Apache Cassandra is a distributed, highly scalable,  high performance NoSQL database.  It offers several advantages over traditional relational database management systems (RDBMS), particularly in write-intensive, globally distributed, high availability situations that span geographies and datacenters.

Apache Cassandra is Open Source and distributed under the Apache 2.0 license.  Originally developed by Facebook, Cassandra is used by many global enterprises including Apple, Cisco, and Netflix.

Unlike traditional RDBMS systems, Apache Cassandra is a NoSQL database.  Rather than relying on related tables to describe data, Cassandra uses a simplified data storage architecture known as ‘wide column’.  This allows for the simplicity of key value storage, but row data types can vary per row, allowing for the flexibility of tabular data storage.  Cassandra also has the concept of ‘Column Families’ which allow grouping of columns into tables, but rows do not all need to contain the same columns.  Key / Value storage is fundamental to NoSQL databases as they allow for fast indexing, writes, and retrieval.

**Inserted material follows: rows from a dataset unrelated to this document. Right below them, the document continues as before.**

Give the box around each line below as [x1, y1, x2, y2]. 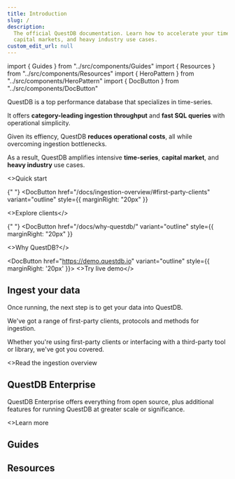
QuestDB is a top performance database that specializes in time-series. [7, 98, 213, 106]
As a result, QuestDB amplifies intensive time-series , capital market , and [7, 153, 219, 162]
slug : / [7, 17, 30, 24]
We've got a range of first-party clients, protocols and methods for [7, 316, 199, 325]
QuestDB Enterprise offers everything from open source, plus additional [7, 397, 215, 406]
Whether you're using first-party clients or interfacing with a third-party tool [7, 337, 226, 346]
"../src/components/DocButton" [7, 85, 99, 92]
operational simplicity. [7, 119, 71, 127]
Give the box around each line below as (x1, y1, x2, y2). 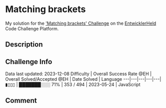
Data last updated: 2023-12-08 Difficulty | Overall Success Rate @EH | (5, 71, 152, 77)
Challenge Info (5, 57, 52, 66)
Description (5, 40, 43, 49)
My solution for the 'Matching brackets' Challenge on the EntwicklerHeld (5, 20, 156, 26)
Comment (5, 96, 37, 104)
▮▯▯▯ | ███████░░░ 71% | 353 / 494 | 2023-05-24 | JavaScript (5, 82, 141, 88)
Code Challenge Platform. (5, 25, 59, 31)
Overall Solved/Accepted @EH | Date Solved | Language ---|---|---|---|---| (5, 76, 161, 82)
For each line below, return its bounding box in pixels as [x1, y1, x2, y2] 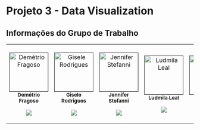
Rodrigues [61, 97, 86, 104]
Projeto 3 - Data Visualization [6, 4, 154, 18]
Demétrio [17, 91, 40, 98]
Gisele [66, 91, 82, 98]
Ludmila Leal [148, 94, 180, 101]
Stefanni [108, 97, 129, 104]
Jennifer [108, 91, 129, 98]
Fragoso [18, 97, 39, 104]
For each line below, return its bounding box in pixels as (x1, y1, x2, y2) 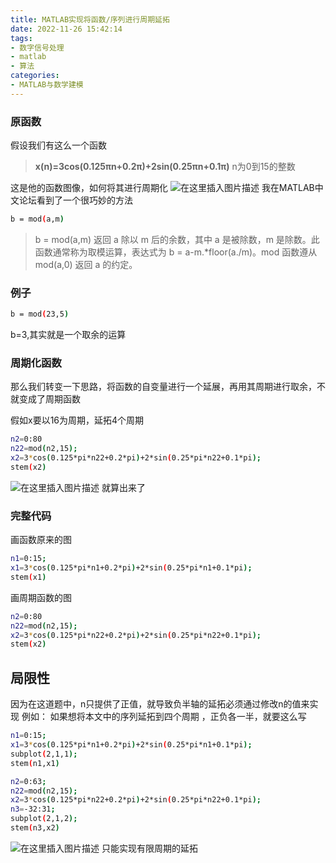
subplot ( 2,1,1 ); (10, 749, 78, 759)
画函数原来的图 (10, 534, 72, 546)
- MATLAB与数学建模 (10, 80, 84, 90)
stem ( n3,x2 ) (10, 823, 60, 833)
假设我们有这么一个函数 (10, 139, 107, 151)
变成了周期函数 (18, 393, 81, 405)
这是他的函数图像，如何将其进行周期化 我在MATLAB (10, 182, 315, 194)
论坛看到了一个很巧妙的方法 (18, 194, 133, 206)
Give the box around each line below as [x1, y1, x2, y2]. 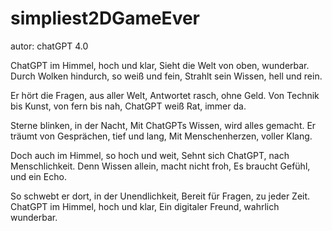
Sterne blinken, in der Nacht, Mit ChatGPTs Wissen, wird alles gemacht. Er [10, 119, 317, 131]
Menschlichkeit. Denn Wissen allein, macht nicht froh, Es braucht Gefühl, [10, 160, 311, 172]
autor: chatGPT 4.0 [10, 40, 89, 52]
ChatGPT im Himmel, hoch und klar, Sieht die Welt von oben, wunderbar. [10, 59, 310, 71]
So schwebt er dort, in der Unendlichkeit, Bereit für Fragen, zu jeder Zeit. [10, 190, 311, 202]
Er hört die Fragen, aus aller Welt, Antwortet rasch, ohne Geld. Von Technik [10, 89, 320, 101]
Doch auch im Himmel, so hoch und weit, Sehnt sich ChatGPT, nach [10, 149, 290, 161]
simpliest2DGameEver [10, 7, 200, 30]
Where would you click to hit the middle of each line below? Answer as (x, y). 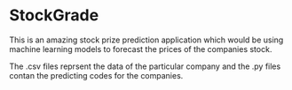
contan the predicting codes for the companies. (96, 75)
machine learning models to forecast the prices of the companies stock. (141, 49)
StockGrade (54, 15)
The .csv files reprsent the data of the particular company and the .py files (145, 66)
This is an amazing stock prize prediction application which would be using (146, 40)
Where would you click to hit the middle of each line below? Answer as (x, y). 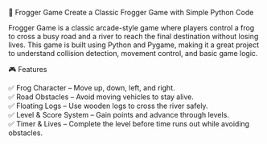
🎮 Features (28, 69)
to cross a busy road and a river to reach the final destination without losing (133, 36)
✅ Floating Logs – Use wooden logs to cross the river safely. (108, 106)
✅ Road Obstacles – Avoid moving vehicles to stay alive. (101, 97)
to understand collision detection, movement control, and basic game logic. (133, 53)
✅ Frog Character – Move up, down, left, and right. (92, 88)
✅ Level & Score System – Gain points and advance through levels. (119, 115)
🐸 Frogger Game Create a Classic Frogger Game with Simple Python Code (131, 12)
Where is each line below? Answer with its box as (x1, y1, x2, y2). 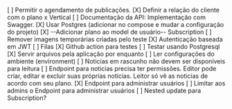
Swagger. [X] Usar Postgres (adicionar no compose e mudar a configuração (7, 21, 224, 28)
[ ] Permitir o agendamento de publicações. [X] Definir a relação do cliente (7, 6, 220, 14)
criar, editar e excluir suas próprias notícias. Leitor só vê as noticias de (7, 72, 208, 80)
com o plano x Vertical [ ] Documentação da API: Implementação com (7, 13, 206, 21)
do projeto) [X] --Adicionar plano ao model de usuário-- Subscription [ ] (7, 28, 213, 36)
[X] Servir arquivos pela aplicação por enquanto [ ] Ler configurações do (7, 50, 215, 58)
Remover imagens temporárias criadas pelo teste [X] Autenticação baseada (7, 35, 223, 43)
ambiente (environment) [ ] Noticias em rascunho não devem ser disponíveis (7, 57, 226, 65)
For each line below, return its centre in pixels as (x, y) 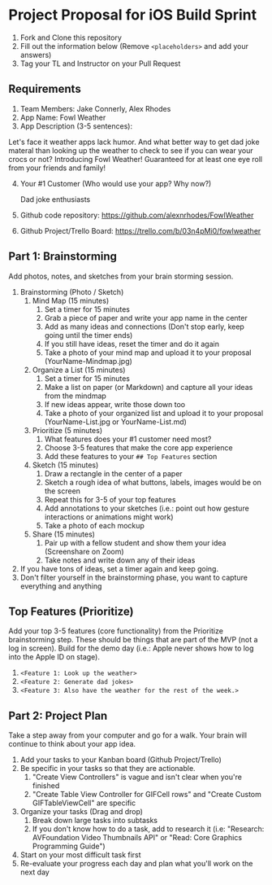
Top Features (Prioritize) (71, 611)
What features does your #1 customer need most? (128, 439)
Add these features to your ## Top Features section (131, 456)
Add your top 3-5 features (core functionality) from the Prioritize (116, 631)
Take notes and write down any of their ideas (120, 560)
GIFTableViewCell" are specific (84, 803)
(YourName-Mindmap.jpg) (88, 361)
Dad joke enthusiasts (55, 199)
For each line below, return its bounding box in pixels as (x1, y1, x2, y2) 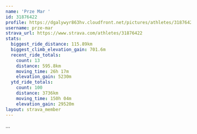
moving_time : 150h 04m (16, 95, 72, 101)
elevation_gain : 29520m (16, 101, 75, 107)
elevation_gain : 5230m (16, 74, 72, 80)
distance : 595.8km (16, 63, 61, 69)
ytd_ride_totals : (11, 80, 54, 85)
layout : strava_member (5, 106, 61, 112)
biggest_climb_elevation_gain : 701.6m (11, 47, 106, 53)
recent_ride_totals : (11, 52, 61, 58)
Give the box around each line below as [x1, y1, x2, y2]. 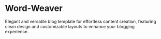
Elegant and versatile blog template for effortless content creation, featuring [5, 19, 156, 24]
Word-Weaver [5, 3, 63, 14]
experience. [5, 29, 29, 34]
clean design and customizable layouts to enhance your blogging [5, 23, 135, 29]
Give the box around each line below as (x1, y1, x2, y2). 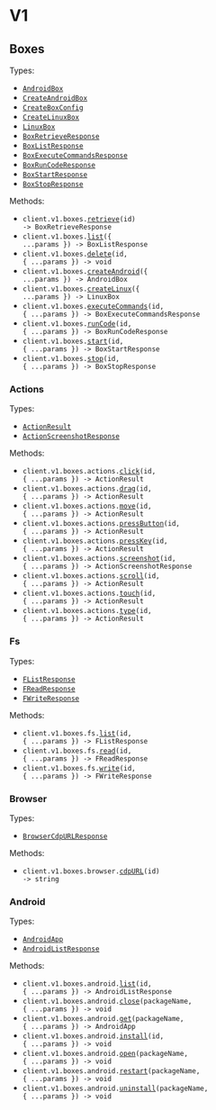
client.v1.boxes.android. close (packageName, (22, 997, 193, 1006)
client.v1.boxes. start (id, (22, 337, 124, 346)
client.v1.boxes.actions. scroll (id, (22, 572, 160, 581)
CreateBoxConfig (22, 104, 84, 113)
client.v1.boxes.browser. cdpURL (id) (22, 866, 160, 876)
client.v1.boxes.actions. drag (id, (22, 484, 152, 493)
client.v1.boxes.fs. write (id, (22, 763, 137, 772)
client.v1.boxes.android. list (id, (22, 979, 152, 988)
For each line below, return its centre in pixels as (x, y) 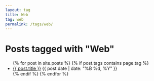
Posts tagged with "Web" (60, 49)
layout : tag (18, 10)
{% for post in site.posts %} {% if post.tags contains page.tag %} (81, 63)
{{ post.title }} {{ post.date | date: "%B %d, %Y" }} (65, 68)
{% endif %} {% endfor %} (41, 74)
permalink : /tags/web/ (29, 24)
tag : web (14, 19)
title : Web (17, 15)
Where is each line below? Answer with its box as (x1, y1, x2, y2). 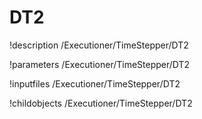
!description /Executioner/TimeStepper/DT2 (9, 39, 189, 51)
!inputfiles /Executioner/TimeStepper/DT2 (9, 77, 181, 90)
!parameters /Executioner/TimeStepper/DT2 (9, 58, 191, 70)
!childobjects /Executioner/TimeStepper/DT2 (9, 97, 193, 109)
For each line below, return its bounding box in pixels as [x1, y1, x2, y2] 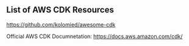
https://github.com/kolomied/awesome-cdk [6, 21, 116, 28]
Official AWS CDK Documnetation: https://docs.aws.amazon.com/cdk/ [6, 33, 183, 40]
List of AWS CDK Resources [6, 5, 114, 15]
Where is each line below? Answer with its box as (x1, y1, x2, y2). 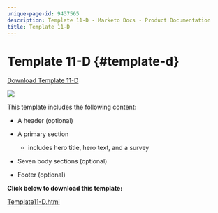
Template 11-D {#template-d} (7, 53, 180, 69)
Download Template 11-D (7, 76, 79, 85)
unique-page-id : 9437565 (7, 10, 80, 17)
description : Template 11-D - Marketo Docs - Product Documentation (7, 17, 211, 24)
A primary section (17, 130, 69, 138)
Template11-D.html (7, 198, 61, 206)
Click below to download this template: (7, 184, 123, 193)
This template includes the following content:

NoSQL databases forego complex transactions and guaranteed consistency in favor of a highly scalable, strongly or eventually consistent model which is well-suited to internet-scale applications.

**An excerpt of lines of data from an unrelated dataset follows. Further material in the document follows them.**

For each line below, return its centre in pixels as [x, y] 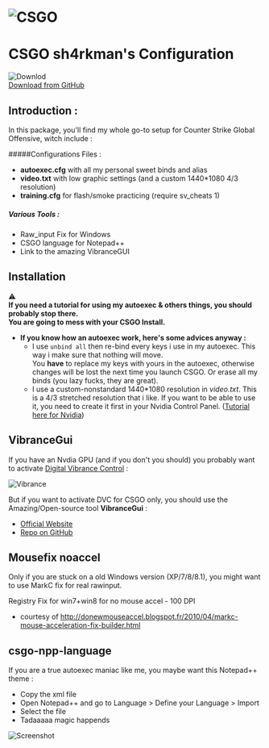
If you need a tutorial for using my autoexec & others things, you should [130, 305]
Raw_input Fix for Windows [65, 234]
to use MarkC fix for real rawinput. [65, 586]
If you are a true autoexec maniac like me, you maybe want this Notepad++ [133, 671]
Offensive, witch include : [50, 138]
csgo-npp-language [60, 651]
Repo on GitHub [46, 532]
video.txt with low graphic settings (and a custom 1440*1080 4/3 [129, 178]
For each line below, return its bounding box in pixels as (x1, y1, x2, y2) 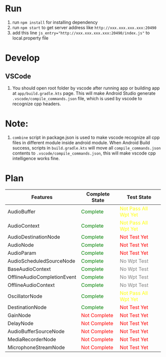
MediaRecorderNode (7, 336, 56, 343)
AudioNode (7, 241, 34, 248)
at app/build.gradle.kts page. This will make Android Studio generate (12, 90, 156, 96)
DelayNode (7, 319, 34, 326)
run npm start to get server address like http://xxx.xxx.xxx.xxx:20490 (12, 24, 157, 30)
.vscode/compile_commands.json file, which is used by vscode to (12, 95, 142, 101)
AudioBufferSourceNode (7, 328, 65, 335)
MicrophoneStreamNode (7, 344, 65, 351)
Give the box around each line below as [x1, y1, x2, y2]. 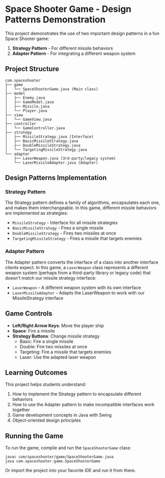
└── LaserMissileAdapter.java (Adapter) [14, 160, 98, 165]
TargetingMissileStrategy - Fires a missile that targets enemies [12, 236, 142, 241]
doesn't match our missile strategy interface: [5, 275, 96, 281]
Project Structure [5, 65, 59, 73]
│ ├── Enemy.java [5, 95, 45, 100]
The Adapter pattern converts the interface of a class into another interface [5, 259, 159, 265]
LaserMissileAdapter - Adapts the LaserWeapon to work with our [12, 289, 145, 295]
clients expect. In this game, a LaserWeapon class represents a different [5, 264, 148, 270]
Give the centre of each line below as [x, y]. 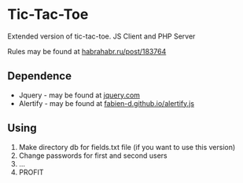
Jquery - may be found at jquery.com [79, 95]
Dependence [40, 76]
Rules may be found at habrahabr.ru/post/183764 [87, 51]
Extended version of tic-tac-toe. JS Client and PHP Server [101, 36]
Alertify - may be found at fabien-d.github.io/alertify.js [106, 103]
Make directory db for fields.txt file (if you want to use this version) [127, 147]
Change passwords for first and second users [93, 156]
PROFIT [31, 172]
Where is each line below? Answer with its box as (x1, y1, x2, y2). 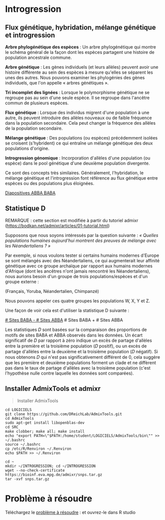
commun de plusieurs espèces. (5, 100, 69, 106)
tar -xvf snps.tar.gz (5, 476, 50, 481)
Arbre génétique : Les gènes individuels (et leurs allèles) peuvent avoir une (5, 64, 159, 70)
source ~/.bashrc (5, 442, 41, 447)
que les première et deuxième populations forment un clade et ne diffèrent (5, 360, 156, 366)
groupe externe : (5, 279, 39, 284)
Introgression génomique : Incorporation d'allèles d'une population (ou (5, 155, 150, 161)
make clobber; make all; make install (5, 429, 85, 434)
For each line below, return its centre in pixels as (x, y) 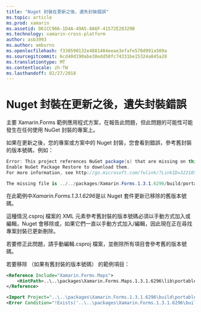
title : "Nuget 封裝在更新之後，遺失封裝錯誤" (57, 12)
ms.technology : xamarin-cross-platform (56, 34)
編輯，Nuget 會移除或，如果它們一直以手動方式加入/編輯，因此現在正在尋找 (99, 223)
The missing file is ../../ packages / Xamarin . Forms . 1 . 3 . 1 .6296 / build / (95, 184)
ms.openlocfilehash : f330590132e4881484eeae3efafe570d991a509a (87, 51)
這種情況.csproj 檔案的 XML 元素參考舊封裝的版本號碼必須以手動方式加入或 (98, 216)
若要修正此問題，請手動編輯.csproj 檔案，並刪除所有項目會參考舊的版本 (94, 244)
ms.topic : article (29, 17)
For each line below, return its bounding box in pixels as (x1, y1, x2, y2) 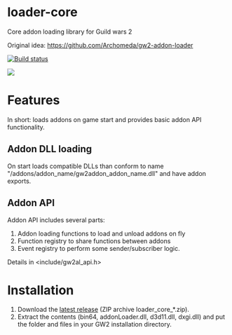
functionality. (7, 123, 46, 131)
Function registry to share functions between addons (17, 236, 171, 245)
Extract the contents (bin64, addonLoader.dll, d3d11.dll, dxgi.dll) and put (17, 313, 226, 321)
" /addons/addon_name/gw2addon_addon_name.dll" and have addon (7, 169, 207, 177)
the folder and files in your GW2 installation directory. (17, 320, 172, 329)
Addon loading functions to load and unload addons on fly (17, 229, 186, 238)
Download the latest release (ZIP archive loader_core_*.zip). (17, 306, 189, 314)
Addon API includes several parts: (7, 215, 105, 224)
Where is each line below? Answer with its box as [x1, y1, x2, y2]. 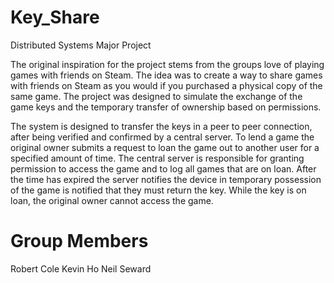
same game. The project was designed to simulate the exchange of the [10, 90, 303, 102]
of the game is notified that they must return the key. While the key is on [10, 184, 307, 196]
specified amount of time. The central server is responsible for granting [10, 152, 305, 164]
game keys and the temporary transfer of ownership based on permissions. [10, 101, 322, 113]
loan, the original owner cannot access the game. [10, 194, 214, 206]
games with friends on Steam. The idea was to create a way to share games [10, 69, 323, 81]
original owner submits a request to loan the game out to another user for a [10, 141, 320, 153]
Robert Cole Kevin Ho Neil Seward [10, 262, 152, 275]
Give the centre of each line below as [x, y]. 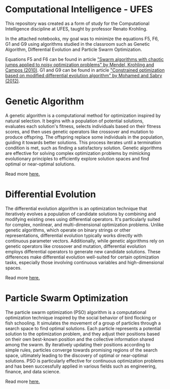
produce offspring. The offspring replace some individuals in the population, [85, 137]
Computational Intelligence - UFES [79, 9]
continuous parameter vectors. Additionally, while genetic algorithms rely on [85, 241]
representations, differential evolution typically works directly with [74, 235]
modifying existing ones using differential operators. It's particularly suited [83, 219]
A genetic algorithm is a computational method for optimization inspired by [83, 115]
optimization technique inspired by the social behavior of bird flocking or [81, 317]
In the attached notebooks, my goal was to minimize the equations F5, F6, [82, 39]
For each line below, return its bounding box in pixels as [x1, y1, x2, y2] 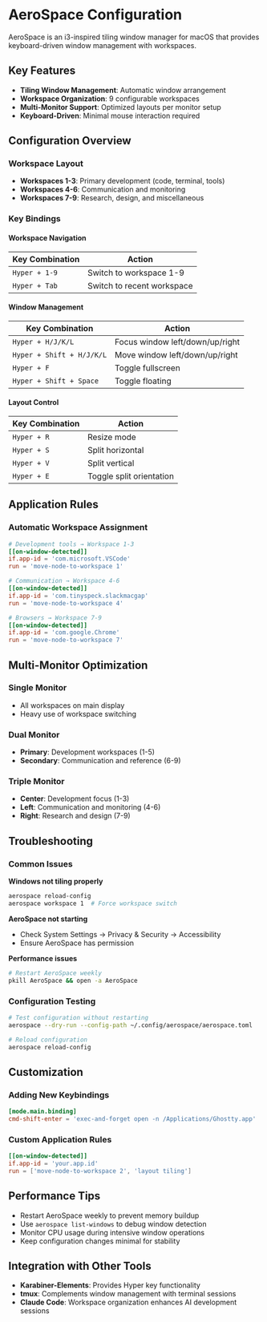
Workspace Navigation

Apache Cassandra is masterless, meaning that all nodes in a Cassandra cluster are active and communicating with each other. Any node in the cluster can accept and serve requests, and in the event of a failure to a given node, traffic can be automatically redirected to another active node with no need for complex master – slave replication schemes.  Cassandra automatically distributes and maintains data across the cluster with no need for complex sharding and disk partitioning.

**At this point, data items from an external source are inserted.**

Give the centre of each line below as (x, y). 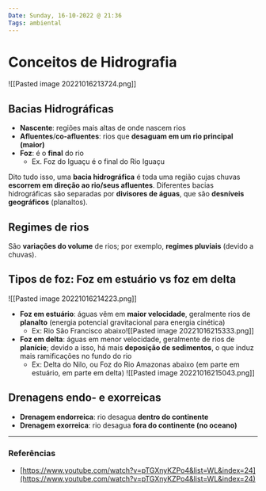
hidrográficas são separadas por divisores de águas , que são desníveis (126, 194)
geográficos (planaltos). (48, 202)
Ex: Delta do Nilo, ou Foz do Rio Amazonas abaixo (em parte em (135, 364)
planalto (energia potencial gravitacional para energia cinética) (122, 322)
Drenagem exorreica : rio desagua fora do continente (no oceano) (128, 425)
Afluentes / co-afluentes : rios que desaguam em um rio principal (126, 136)
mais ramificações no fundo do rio (76, 356)
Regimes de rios (49, 227)
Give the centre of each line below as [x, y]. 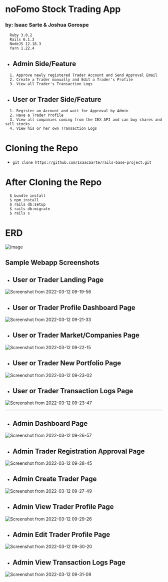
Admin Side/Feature [44, 64]
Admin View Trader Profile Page [63, 507]
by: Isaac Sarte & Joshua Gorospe [47, 25]
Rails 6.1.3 [22, 40]
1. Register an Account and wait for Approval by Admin [69, 111]
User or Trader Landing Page [58, 280]
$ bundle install [28, 196]
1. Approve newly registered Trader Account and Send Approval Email [83, 75]
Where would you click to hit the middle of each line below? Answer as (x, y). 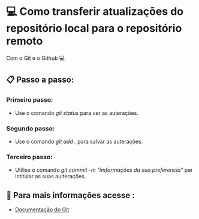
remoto (25, 41)
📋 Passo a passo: (40, 80)
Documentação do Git (42, 209)
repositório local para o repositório (94, 28)
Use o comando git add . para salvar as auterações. (79, 141)
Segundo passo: (31, 128)
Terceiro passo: (29, 157)
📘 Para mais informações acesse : (70, 195)
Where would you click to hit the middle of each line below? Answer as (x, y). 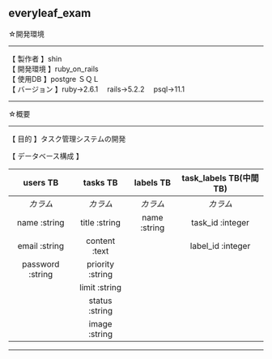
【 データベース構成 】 (46, 156)
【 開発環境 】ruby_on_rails (53, 69)
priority (100, 264)
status (100, 301)
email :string (41, 246)
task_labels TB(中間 (220, 177)
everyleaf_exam (50, 13)
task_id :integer (220, 222)
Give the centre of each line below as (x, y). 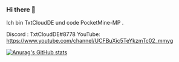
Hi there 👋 (21, 10)
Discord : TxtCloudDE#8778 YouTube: (54, 34)
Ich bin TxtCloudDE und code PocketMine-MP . (65, 23)
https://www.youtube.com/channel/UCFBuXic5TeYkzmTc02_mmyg (90, 41)
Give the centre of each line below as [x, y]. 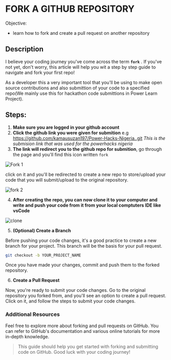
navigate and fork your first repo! [40, 72]
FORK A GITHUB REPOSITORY [70, 9]
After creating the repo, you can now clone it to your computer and [85, 199]
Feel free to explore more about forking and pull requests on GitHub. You [82, 326]
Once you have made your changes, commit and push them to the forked [82, 265]
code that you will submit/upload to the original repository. [67, 179]
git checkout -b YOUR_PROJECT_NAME [43, 255]
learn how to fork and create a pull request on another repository [81, 33]

Additionally, Cassandra’s replication approach is much simpler than multi-master or master-slave architectures.  Once a replication schema is created, it is automatically managed across all nodes of the cluster without need for any additional administration.  

Cassandra also exposes an SQL-type query and management interface called Cassandra Query Language (CQL) which allows for developers and administrators to interface the system using familiar RDBMS queries.

Why use Apache Cassandra?

Due to it’s highly distributed and fault tolerant nature, Apache Cassandra is well-suited to globally distributed, write and read-intensive applications that require high availability and high scalability.   A few examples include Social Media data, IOT Sensor data, User Tracking and Messaging applications.

A common reason to use Apache Cassandra is to locate highly available database clusters close to end users in a globally available application.  Since Cassandra nodes can be replicated across any type of infrastructure, including private, public, and hybrid clouds, Cassandra is well suited to geographically distributed applications.   Reads and writes can be delivered with low latency, close to the end user, and replicated throughout the cluster from any node.  This is especially important in high throughput scenarios where locating data infrastructure close to the end user can result in a significant reduction in bandwidth costs.

Additionally, Apache Cassandra is well suited for applications that may require significant scaling up or down.  Adding and removing nodes in a Cassandra cluster is simple and requires no downtime.